Luckily I'm working with just one lad like that, breaks things, hurts others, laughs when he's told off, giggles, walks away, tells me his mom's going to come and shoot me, contradicts every little thing you say to him 'thats a lovely model' 'no it isnt', 'good boy for helping' 'no I'm not'....the list is endless. Really struggle to find something positive to say to him most days. Last week I gave him my pot of tacks to look after (from the Tap-a-shape game), 'you're in charge' I told him, 'look after things until I get back'. I fetched a piece of paper came back and he'd thrown the tacks on the floor and walked away smiling. xD

I dont like sending children to another room or especially the office, they are tiny afterall, but sometimes the other children just need a rest from the constant disruptions.

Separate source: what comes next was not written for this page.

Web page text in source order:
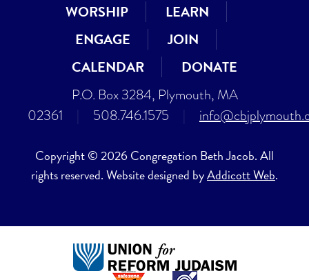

Reports have recently suggested that children who spend all day in nurseries can be more aggressive, and I know there are thousands of well adjusted children out there but I think for some it's too much too soon.

I dont like stickers for good behaviour but would something like that work within this group? Even if they were rewarded within the roles they are playing. Do they feed off each other? If one is away do the others react the same? Is there a ring leader?

Have you spoken to the parents? Would there be any help from that direction?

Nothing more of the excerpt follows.